What is expected:
When you restate the data, keep every word as it is and drop the images.

Stored records

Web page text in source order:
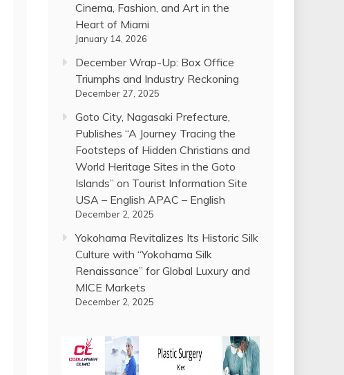
Cinema, Fashion, and Art in the
Heart of Miami
January 14, 2026
December Wrap-Up: Box Office
Triumphs and Industry Reckoning
December 27, 2025
Goto City, Nagasaki Prefecture,
Publishes “A Journey Tracing the
Footsteps of Hidden Christians and
World Heritage Sites in the Goto
Islands” on Tourist Information Site
USA – English APAC – English
December 2, 2025
Yokohama Revitalizes Its Historic Silk
Culture with “Yokohama Silk
Renaissance” for Global Luxury and
MICE Markets
December 2, 2025
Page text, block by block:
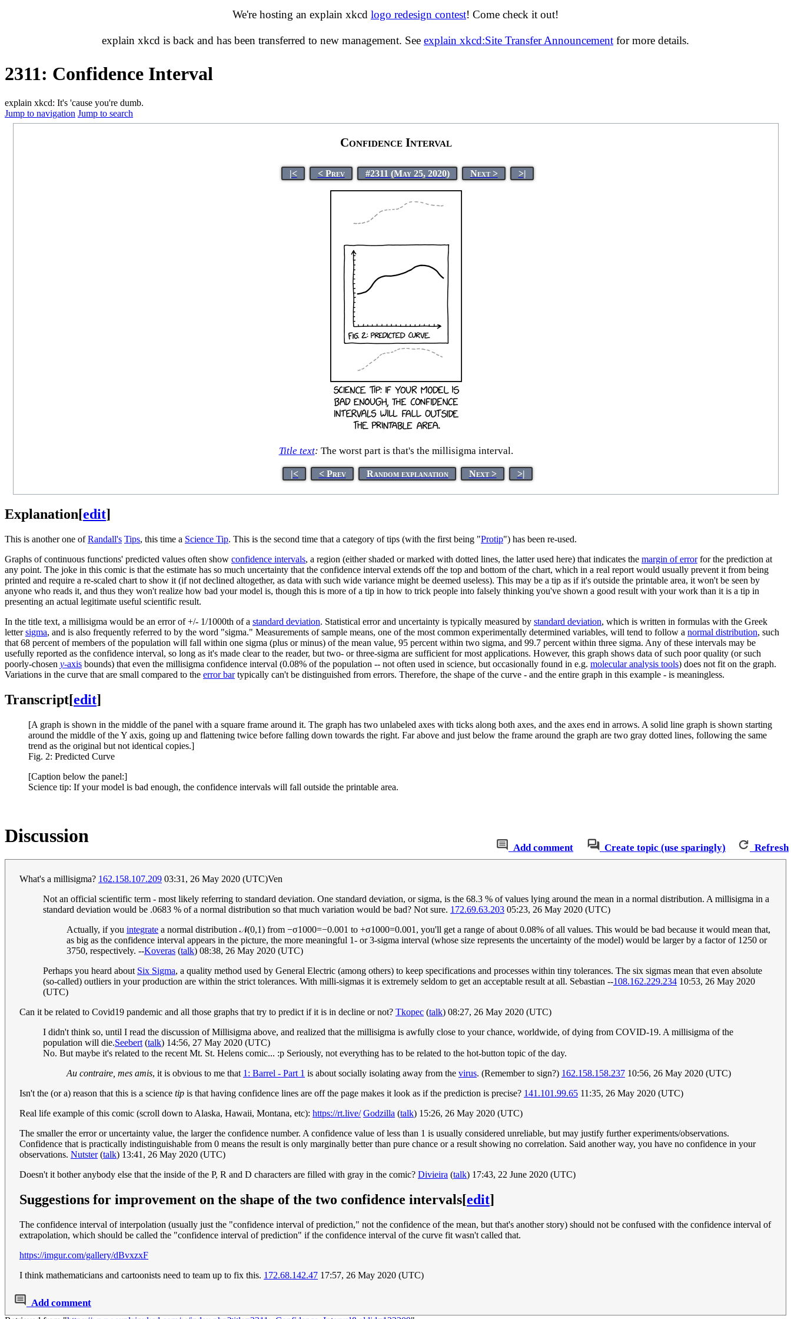
We're hosting an explain xkcd logo redesign contest! Come check it out!
explain xkcd is back and has been transferred to new management. See explain xkcd:Site Transfer Announcement for more details.
2311: Confidence Interval
explain xkcd: It's 'cause you're dumb.
Jump to navigation Jump to search
Confidence Interval
|< < Prev #2311 (May 25, 2020) Next > >|
Title text: The worst part is that's the millisigma interval.
|< < Prev Random explanation Next > >|
Explanation[edit]
This is another one ofRandall's Tips, this time a Science Tip. This is the second time that a category of tips (with the first being "Protip") has been re-used.
Graphs of continuous functions' predicted values often show confidence intervals, a region (either shaded or marked with dotted lines, the latter used here) that indicates the margin of errorfor the prediction at
any point. The joke in this comic is that the estimate has so much uncertainty that the confidence interval extends off the top and bottom of the chart, which in a real report would usually prevent it from being
printed and require a re-scaled chart to show it (if not declined altogether, as data with such wide variance might be deemed useless). This may be a tip as if it's outside the printable area, it won't be seen by
anyone who reads it, and thus they won't realize how bad your model is, though this is more of a tip in how to trick people into falsely thinking you've shown a good result with your work than it is a tip in
presenting an actual legitimate useful scientific result.
In the title text, a millisigma would be an error of +/- 1/1000th of a standard deviation. Statistical error and uncertainty is typically measured by standard deviation, which is written in formulas with the Greek
lettersigma, and is also frequently referred to by the word "sigma." Measurements of sample means, one of the most common experimentally determined variables, will tend to follow a normal distribution, such
that 68 percent of members of the population will fall within one sigma (plus or minus) of the mean value, 95 percent within two sigma, and 99.7 percent within three sigma. Any of these intervals may be
usefully reported as the confidence interval, so long as it's made clear to the reader, but two- or three-sigma are sufficient for most applications. However, this graph shows data of such poor quality (or such
poorly-chosen y-axis bounds) that even the millisigma confidence interval (0.08% of the population -- not often used in science, but occasionally found in e.g. molecular analysis tools) does not fit on the graph.
Variations in the curve that are small compared to the error bartypically can't be distinguished from errors. Therefore, the shape of the curve - and the entire graph in this example - is meaningless.
Transcript[edit]
[A graph is shown in the middle of the panel with a square frame around it. The graph has two unlabeled axes with ticks along both axes, and the axes end in arrows. A solid line graph is shown starting
around the middle of the Y axis, going up and flattening twice before falling down towards the right. Far above and just below the frame around the graph are two gray dotted lines, following the same
trend as the original but not identical copies.]
Fig. 2: Predicted Curve
[Caption below the panel:]
Science tip: If your model is bad enough, the confidence intervals will fall outside the printable area.
Add comment Create topic (use sparingly) Refresh
Discussion
What's a millisigma? 162.158.107.209 03:31, 26 May 2020 (UTC)Ven
Not an official scientific term - most likely referring to standard deviation. One standard deviation, or sigma, is the 68.3 % of values lying around the mean in a normal distribution. A millisigma in a
standard deviation would be .0683 % of a normal distribution so that much variation would be bad? Not sure. 172.69.63.203 05:23, 26 May 2020 (UTC)
Actually, if you integrate a normal distribution𝒩(0,1) from −σ1000=−0.001 to +σ1000=0.001, you'll get a range of about 0.08% of all values. This would be bad because it would mean that,
as big as the confidence interval appears in the picture, the more meaningful 1- or 3-sigma interval (whose size represents the uncertainty of the model) would be larger by a factor of 1250 or
3750, respectively. --Koveras (talk) 08:38, 26 May 2020 (UTC)
Perhaps you heard about Six Sigma, a quality method used by General Electric (among others) to keep specifications and processes within tiny tolerances. The six sigmas mean that even absolute
(so-called) outliers in your production are within the strict tolerances. With milli-sigmas it is extremely seldom to get an acceptable result at all. Sebastian --108.162.229.234 10:53, 26 May 2020
(UTC)
Can it be related to Covid19 pandemic and all those graphs that try to predict if it is in decline or not? Tkopec (talk) 08:27, 26 May 2020 (UTC)
I didn't think so, until I read the discussion of Millisigma above, and realized that the millisigma is awfully close to your chance, worldwide, of dying from COVID-19. A millisigma of the
population will die.Seebert(talk) 14:56, 27 May 2020 (UTC)
No. But maybe it's related to the recent Mt. St. Helens comic... :p Seriously, not everything has to be related to the hot-button topic of the day.
Au contraire, mes amis, it is obvious to me that 1: Barrel - Part 1 is about socially isolating away from the virus. (Remember to sign?) 162.158.158.237 10:56, 26 May 2020 (UTC)
Isn't the (or a) reason that this is a science tip is that having confidence lines are off the page makes it look as if the prediction is precise? 141.101.99.65 11:35, 26 May 2020 (UTC)
Real life example of this comic (scroll down to Alaska, Hawaii, Montana, etc): https://rt.live/ Godzilla (talk) 15:26, 26 May 2020 (UTC)
The smaller the error or uncertainty value, the larger the confidence number. A confidence value of less than 1 is usually considered unreliable, but may justify further experiments/observations.
Confidence that is practically indistinguishable from 0 means the result is only marginally better than pure chance or a result showing no correlation. Said another way, you have no confidence in your
observations. Nutster(talk) 13:41, 26 May 2020 (UTC)
Doesn't it bother anybody else that the inside of the P, R and D characters are filled with gray in the comic? Divieira (talk) 17:43, 22 June 2020 (UTC)
Suggestions for improvement on the shape of the two confidence intervals[edit]
The confidence interval of interpolation (usually just the "confidence interval of prediction," not the confidence of the mean, but that's another story) should not be confused with the confidence interval of
extrapolation, which should be called the "confidence interval of prediction" if the confidence interval of the curve fit wasn't called that.
https://imgur.com/gallery/dBvxzxF
I think mathematicians and cartoonists need to team up to fix this. 172.68.142.47 17:57, 26 May 2020 (UTC)
Add comment

Reply:
Web page text in source order:
Cinema, Fashion, and Art in the
Heart of Miami
January 14, 2026
December Wrap-Up: Box Office
Triumphs and Industry Reckoning
December 27, 2025
Goto City, Nagasaki Prefecture,
Publishes “A Journey Tracing the
Footsteps of Hidden Christians and
World Heritage Sites in the Goto
Islands” on Tourist Information Site
USA – English APAC – English
December 2, 2025
Yokohama Revitalizes Its Historic Silk
Culture with “Yokohama Silk
Renaissance” for Global Luxury and
MICE Markets
December 2, 2025
Page text, block by block:
We're hosting an explain xkcd logo redesign contest! Come check it out!
explain xkcd is back and has been transferred to new management. See explain xkcd:Site Transfer Announcement for more details.
2311: Confidence Interval
explain xkcd: It's 'cause you're dumb.
Jump to navigation Jump to search
Confidence Interval
|< < Prev #2311 (May 25, 2020) Next > >|
Title text: The worst part is that's the millisigma interval.
|< < Prev Random explanation Next > >|
Explanation[edit]
This is another one ofRandall's Tips, this time a Science Tip. This is the second time that a category of tips (with the first being "Protip") has been re-used.
Graphs of continuous functions' predicted values often show confidence intervals, a region (either shaded or marked with dotted lines, the latter used here) that indicates the margin of errorfor the prediction at
any point. The joke in this comic is that the estimate has so much uncertainty that the confidence interval extends off the top and bottom of the chart, which in a real report would usually prevent it from being
printed and require a re-scaled chart to show it (if not declined altogether, as data with such wide variance might be deemed useless). This may be a tip as if it's outside the printable area, it won't be seen by
anyone who reads it, and thus they won't realize how bad your model is, though this is more of a tip in how to trick people into falsely thinking you've shown a good result with your work than it is a tip in
presenting an actual legitimate useful scientific result.
In the title text, a millisigma would be an error of +/- 1/1000th of a standard deviation. Statistical error and uncertainty is typically measured by standard deviation, which is written in formulas with the Greek
lettersigma, and is also frequently referred to by the word "sigma." Measurements of sample means, one of the most common experimentally determined variables, will tend to follow a normal distribution, such
that 68 percent of members of the population will fall within one sigma (plus or minus) of the mean value, 95 percent within two sigma, and 99.7 percent within three sigma. Any of these intervals may be
usefully reported as the confidence interval, so long as it's made clear to the reader, but two- or three-sigma are sufficient for most applications. However, this graph shows data of such poor quality (or such
poorly-chosen y-axis bounds) that even the millisigma confidence interval (0.08% of the population -- not often used in science, but occasionally found in e.g. molecular analysis tools) does not fit on the graph.
Variations in the curve that are small compared to the error bartypically can't be distinguished from errors. Therefore, the shape of the curve - and the entire graph in this example - is meaningless.
Transcript[edit]
[A graph is shown in the middle of the panel with a square frame around it. The graph has two unlabeled axes with ticks along both axes, and the axes end in arrows. A solid line graph is shown starting
around the middle of the Y axis, going up and flattening twice before falling down towards the right. Far above and just below the frame around the graph are two gray dotted lines, following the same
trend as the original but not identical copies.]
Fig. 2: Predicted Curve
[Caption below the panel:]
Science tip: If your model is bad enough, the confidence intervals will fall outside the printable area.
Add comment Create topic (use sparingly) Refresh
Discussion
What's a millisigma? 162.158.107.209 03:31, 26 May 2020 (UTC)Ven
Not an official scientific term - most likely referring to standard deviation. One standard deviation, or sigma, is the 68.3 % of values lying around the mean in a normal distribution. A millisigma in a
standard deviation would be .0683 % of a normal distribution so that much variation would be bad? Not sure. 172.69.63.203 05:23, 26 May 2020 (UTC)
Actually, if you integrate a normal distribution𝒩(0,1) from −σ1000=−0.001 to +σ1000=0.001, you'll get a range of about 0.08% of all values. This would be bad because it would mean that,
as big as the confidence interval appears in the picture, the more meaningful 1- or 3-sigma interval (whose size represents the uncertainty of the model) would be larger by a factor of 1250 or
3750, respectively. --Koveras (talk) 08:38, 26 May 2020 (UTC)
Perhaps you heard about Six Sigma, a quality method used by General Electric (among others) to keep specifications and processes within tiny tolerances. The six sigmas mean that even absolute
(so-called) outliers in your production are within the strict tolerances. With milli-sigmas it is extremely seldom to get an acceptable result at all. Sebastian --108.162.229.234 10:53, 26 May 2020
(UTC)
Can it be related to Covid19 pandemic and all those graphs that try to predict if it is in decline or not? Tkopec (talk) 08:27, 26 May 2020 (UTC)
I didn't think so, until I read the discussion of Millisigma above, and realized that the millisigma is awfully close to your chance, worldwide, of dying from COVID-19. A millisigma of the
population will die.Seebert(talk) 14:56, 27 May 2020 (UTC)
No. But maybe it's related to the recent Mt. St. Helens comic... :p Seriously, not everything has to be related to the hot-button topic of the day.
Au contraire, mes amis, it is obvious to me that 1: Barrel - Part 1 is about socially isolating away from the virus. (Remember to sign?) 162.158.158.237 10:56, 26 May 2020 (UTC)
Isn't the (or a) reason that this is a science tip is that having confidence lines are off the page makes it look as if the prediction is precise? 141.101.99.65 11:35, 26 May 2020 (UTC)
Real life example of this comic (scroll down to Alaska, Hawaii, Montana, etc): https://rt.live/ Godzilla (talk) 15:26, 26 May 2020 (UTC)
The smaller the error or uncertainty value, the larger the confidence number. A confidence value of less than 1 is usually considered unreliable, but may justify further experiments/observations.
Confidence that is practically indistinguishable from 0 means the result is only marginally better than pure chance or a result showing no correlation. Said another way, you have no confidence in your
observations. Nutster(talk) 13:41, 26 May 2020 (UTC)
Doesn't it bother anybody else that the inside of the P, R and D characters are filled with gray in the comic? Divieira (talk) 17:43, 22 June 2020 (UTC)
Suggestions for improvement on the shape of the two confidence intervals[edit]
The confidence interval of interpolation (usually just the "confidence interval of prediction," not the confidence of the mean, but that's another story) should not be confused with the confidence interval of
extrapolation, which should be called the "confidence interval of prediction" if the confidence interval of the curve fit wasn't called that.
https://imgur.com/gallery/dBvxzxF
I think mathematicians and cartoonists need to team up to fix this. 172.68.142.47 17:57, 26 May 2020 (UTC)
Add comment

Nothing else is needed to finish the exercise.